Magnetic annealing and crystallization kinetics of the metallic glass Fe5Co70Si15B10

Magnetic annealing and crystallization kinetics of amorphous ribbons of Fe₅Co₇₀Si₁₅B₁₀ were studied. For a toroid stress-relieved at 365°C for 2 h, the anistropy energy K_u obtained by cooling in a magnetic field from 300°C was ≈1.1 × 10³erg/cm³ at room temperature. The reorientation of induced anisotropy of this toroid followed the equation for first-order kinetics closely, yielding an activation energy ΔE = 1.9 eV and a pre-exponential frequency factor v₀ = 3.2 × 10¹³s^-1. Anisotropy reorientation in a toroid partially stress-relieved at 220°C, although was clearly reversible during 8 cycles of isothermal annealing in tranverse and in longitudinal field, exhibited significant deviations from the equation for first order kinetics. Treating the data in terms of the equation for first order kinetics, a narrow spectrum of activation energy from 1.2 to 1.8 eV, with corresponding frequency factors from 1.8 × 10⁸ s^-1 to 5.6 × 10¹² s^-1, was obtained.
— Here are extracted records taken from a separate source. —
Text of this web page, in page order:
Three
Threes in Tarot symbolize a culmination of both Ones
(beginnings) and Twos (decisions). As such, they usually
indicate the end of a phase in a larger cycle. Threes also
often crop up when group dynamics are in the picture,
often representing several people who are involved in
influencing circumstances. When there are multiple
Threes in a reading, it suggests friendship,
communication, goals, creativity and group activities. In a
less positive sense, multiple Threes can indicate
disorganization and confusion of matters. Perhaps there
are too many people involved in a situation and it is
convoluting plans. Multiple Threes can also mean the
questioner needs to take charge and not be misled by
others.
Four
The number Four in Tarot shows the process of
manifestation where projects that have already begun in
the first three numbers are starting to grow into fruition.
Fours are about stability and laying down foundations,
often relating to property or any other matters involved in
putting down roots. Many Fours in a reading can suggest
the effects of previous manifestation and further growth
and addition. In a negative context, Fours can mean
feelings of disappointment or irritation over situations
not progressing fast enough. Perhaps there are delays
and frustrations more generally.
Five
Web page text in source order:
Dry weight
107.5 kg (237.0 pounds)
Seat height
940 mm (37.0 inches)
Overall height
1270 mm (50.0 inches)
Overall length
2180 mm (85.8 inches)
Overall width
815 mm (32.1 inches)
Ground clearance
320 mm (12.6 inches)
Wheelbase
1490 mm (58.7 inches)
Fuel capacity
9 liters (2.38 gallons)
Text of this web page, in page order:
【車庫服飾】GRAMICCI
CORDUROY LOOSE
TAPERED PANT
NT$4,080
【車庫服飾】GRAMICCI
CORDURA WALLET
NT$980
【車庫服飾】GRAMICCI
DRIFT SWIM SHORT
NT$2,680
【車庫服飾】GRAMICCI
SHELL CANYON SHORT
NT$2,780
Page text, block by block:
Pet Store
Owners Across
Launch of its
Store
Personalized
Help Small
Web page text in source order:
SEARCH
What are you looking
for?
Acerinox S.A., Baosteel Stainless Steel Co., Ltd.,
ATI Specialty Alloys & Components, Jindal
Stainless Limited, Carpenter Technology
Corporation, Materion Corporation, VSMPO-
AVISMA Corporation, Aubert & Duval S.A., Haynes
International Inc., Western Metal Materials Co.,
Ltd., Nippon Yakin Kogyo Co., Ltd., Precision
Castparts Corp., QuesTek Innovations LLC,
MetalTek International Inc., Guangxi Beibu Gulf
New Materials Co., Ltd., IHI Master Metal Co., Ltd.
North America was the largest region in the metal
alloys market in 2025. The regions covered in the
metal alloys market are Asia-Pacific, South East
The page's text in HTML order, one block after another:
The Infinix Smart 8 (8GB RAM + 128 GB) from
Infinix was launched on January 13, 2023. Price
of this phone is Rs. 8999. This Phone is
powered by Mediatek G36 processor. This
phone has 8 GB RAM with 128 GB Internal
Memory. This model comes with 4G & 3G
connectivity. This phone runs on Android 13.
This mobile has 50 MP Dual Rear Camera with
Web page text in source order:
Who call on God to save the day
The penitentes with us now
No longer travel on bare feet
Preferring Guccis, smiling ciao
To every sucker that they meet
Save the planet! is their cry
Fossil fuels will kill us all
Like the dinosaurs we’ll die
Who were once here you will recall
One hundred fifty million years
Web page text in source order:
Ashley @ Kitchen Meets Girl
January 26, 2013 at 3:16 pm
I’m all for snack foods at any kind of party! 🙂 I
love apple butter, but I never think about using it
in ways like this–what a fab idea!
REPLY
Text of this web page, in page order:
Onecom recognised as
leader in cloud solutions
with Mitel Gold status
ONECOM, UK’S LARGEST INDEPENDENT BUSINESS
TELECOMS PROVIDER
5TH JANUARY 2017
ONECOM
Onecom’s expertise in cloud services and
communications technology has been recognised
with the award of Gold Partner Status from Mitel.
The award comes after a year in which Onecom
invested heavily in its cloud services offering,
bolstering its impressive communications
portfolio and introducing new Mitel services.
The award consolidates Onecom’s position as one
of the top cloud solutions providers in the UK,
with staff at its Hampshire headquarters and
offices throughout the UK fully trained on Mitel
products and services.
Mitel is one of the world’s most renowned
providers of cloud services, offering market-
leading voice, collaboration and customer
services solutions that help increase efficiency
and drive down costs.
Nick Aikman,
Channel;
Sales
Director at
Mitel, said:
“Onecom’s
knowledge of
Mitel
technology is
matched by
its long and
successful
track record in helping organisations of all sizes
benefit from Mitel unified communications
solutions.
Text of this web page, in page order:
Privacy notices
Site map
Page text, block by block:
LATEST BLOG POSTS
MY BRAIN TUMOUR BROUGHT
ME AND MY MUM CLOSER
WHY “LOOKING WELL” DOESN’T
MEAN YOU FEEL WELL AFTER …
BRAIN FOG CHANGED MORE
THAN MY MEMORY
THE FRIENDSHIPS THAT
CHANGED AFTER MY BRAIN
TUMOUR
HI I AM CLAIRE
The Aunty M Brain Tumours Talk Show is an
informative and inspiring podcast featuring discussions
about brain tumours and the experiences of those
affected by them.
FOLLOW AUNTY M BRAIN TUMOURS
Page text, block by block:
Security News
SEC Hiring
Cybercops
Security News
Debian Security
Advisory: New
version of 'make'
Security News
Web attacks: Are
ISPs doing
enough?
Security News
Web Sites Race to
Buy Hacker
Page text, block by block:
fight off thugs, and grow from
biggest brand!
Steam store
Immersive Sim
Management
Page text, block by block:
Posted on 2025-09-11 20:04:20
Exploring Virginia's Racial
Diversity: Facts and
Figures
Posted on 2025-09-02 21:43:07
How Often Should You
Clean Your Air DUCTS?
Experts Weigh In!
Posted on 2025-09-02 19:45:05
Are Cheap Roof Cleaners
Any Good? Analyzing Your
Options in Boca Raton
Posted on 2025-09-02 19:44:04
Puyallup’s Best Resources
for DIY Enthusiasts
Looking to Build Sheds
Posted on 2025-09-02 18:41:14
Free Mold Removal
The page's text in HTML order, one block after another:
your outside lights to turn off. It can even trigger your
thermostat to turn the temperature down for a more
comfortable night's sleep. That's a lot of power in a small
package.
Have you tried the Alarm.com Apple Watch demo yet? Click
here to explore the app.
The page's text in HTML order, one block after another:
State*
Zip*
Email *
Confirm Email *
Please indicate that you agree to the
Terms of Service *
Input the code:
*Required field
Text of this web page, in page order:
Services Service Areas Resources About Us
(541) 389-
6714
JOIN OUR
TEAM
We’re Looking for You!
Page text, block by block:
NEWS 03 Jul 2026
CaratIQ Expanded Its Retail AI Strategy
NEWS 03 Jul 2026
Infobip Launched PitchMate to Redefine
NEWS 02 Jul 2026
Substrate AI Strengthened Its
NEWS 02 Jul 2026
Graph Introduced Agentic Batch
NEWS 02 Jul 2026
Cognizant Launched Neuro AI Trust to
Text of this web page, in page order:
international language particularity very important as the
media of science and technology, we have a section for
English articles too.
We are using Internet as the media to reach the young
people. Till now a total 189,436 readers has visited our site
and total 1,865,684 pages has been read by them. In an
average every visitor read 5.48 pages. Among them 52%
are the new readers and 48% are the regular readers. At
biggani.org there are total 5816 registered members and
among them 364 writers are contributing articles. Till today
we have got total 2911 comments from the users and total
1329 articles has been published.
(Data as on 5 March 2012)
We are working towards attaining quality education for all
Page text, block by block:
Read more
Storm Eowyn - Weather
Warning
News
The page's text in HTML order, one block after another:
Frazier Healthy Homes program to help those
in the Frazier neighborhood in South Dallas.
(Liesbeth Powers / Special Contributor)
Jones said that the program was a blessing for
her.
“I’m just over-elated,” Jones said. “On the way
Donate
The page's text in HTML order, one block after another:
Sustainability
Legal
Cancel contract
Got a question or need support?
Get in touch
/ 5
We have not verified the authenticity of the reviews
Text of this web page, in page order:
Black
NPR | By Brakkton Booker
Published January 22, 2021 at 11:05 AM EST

The difference in behavior between the two samples is discussed in the light of concepts in structural relaxation recently proposed by T. Egami. Crystallization kinetics was studied on a DSC apparatus, using Kissinger's method. At 10 K/min heating rate, the temperature of incipient crystallization was found to be 770 K. The activation energies found were in the range 4.8–4.2 eV.